-- Source material follows --

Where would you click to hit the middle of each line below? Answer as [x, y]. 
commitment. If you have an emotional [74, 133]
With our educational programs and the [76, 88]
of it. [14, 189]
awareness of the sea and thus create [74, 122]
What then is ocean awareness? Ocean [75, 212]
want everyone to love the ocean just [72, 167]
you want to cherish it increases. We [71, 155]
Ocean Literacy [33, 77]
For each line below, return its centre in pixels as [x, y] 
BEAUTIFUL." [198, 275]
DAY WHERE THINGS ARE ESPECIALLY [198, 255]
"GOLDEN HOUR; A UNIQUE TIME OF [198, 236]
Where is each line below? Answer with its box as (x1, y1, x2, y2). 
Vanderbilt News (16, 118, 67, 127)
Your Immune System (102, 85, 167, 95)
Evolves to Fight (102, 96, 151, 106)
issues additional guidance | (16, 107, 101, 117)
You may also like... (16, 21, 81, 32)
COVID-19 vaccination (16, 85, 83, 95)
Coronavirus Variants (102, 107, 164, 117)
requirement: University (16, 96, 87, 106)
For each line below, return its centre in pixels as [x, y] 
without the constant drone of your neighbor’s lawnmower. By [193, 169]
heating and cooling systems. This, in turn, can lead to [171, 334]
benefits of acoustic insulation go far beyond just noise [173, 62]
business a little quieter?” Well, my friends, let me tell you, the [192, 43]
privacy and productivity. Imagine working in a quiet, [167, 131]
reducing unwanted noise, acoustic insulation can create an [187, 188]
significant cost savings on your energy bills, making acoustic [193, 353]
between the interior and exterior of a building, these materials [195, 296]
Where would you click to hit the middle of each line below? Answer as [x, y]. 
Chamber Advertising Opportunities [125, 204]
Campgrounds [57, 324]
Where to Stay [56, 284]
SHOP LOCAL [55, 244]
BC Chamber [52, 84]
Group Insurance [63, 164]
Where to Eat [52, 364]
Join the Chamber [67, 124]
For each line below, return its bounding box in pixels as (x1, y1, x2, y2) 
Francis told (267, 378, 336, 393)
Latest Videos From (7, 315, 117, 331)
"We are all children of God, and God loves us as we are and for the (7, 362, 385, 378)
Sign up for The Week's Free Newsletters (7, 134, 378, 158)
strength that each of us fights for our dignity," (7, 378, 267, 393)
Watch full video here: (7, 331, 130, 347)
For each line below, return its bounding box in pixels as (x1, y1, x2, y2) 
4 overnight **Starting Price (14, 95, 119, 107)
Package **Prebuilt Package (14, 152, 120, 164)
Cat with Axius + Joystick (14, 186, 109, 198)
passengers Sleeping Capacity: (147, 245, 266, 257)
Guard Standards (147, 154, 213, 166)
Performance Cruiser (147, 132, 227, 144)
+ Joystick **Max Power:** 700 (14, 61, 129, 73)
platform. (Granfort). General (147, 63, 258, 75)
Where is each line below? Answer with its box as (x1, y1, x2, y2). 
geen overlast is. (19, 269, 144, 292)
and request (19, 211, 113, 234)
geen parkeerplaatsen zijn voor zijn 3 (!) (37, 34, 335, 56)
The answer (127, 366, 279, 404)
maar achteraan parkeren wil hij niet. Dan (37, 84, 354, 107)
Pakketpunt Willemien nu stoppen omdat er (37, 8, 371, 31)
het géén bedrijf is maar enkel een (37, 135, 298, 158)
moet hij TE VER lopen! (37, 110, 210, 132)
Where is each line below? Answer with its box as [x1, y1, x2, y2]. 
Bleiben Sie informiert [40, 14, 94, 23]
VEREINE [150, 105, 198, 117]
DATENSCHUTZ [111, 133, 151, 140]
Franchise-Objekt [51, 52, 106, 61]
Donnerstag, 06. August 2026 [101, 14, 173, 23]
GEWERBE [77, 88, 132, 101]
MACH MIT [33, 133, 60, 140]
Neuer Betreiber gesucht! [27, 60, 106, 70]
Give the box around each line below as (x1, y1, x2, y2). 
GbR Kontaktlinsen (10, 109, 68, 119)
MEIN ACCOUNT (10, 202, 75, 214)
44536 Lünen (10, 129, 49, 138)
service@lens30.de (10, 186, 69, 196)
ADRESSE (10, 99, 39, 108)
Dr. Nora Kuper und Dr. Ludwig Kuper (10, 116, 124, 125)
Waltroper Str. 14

-- Source material concluded --
-- Source material follows --

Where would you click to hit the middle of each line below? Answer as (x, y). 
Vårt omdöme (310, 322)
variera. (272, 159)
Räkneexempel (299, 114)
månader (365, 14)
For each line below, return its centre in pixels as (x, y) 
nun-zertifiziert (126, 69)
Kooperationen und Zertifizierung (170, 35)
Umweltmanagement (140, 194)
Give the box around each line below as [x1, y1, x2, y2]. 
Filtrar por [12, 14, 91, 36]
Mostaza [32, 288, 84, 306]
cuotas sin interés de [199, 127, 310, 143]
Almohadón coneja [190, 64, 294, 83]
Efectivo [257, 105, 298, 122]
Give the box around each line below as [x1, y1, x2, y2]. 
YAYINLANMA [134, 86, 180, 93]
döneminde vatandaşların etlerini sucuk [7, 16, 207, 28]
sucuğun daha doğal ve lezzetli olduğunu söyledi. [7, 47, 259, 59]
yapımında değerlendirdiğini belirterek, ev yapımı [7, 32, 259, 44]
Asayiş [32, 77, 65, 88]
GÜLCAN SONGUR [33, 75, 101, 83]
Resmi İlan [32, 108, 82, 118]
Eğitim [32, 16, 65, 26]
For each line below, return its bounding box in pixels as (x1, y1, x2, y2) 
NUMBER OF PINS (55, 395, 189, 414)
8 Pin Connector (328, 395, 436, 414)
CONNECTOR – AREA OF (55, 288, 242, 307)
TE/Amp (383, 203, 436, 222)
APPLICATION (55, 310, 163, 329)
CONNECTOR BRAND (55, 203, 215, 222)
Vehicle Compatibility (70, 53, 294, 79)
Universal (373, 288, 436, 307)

-- Source material concluded --

Work item: Could you please find every line of the listing above holding the string "noise" and copy it?

Response for this exercise:
benefits of acoustic insulation go far beyond just noise [173, 62]
reducing unwanted noise, acoustic insulation can create an [187, 188]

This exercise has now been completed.